#### EXERCISE INSTRUCTIONS
Every line below that holds the word "Hegemony" must be listed.

#### MATERIAL SUPPLIED
* * * * * * *

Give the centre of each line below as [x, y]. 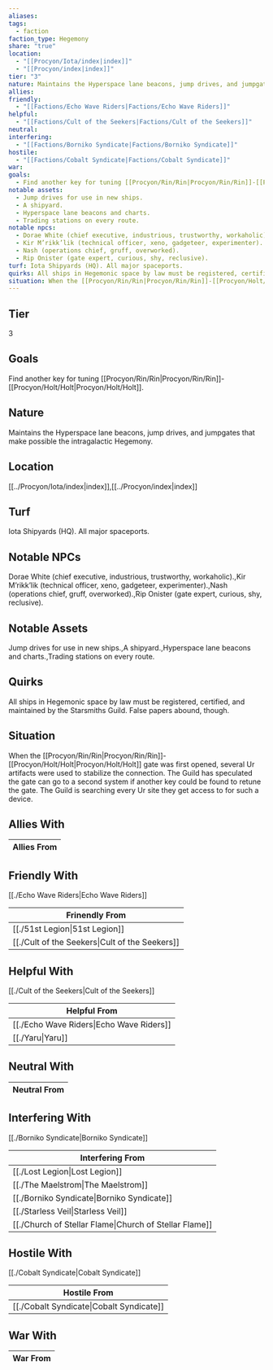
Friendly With [43, 875]
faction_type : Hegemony [49, 39]
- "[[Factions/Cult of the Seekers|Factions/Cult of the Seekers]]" [134, 122]
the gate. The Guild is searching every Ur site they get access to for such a [134, 790]
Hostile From [88, 1293]
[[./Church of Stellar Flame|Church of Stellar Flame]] [113, 1224]
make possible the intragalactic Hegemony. [81, 441]
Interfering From [113, 1158]
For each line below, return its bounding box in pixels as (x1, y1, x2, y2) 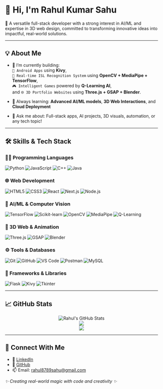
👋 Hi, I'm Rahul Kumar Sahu (5, 4, 117, 16)
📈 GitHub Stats (5, 300, 52, 308)
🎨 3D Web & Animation (5, 223, 59, 230)
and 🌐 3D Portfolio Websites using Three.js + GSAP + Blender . (12, 89, 141, 95)
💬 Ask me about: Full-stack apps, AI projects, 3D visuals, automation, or (12, 113, 156, 119)
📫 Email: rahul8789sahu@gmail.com (12, 367, 86, 373)
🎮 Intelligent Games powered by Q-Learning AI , (12, 82, 112, 89)
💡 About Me (5, 49, 42, 58)
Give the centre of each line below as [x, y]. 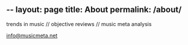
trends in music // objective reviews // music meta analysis [79, 24]
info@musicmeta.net [32, 36]
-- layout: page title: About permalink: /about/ [94, 10]
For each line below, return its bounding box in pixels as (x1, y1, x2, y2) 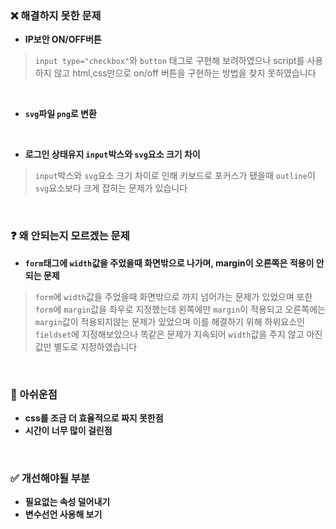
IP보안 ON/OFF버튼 (24, 33, 102, 46)
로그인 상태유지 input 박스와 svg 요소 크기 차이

* * * * * * *

#### PROBLEM SOLUTION
faction_type : Hegemony [49, 39]
make possible the intragalactic Hegemony. [81, 441]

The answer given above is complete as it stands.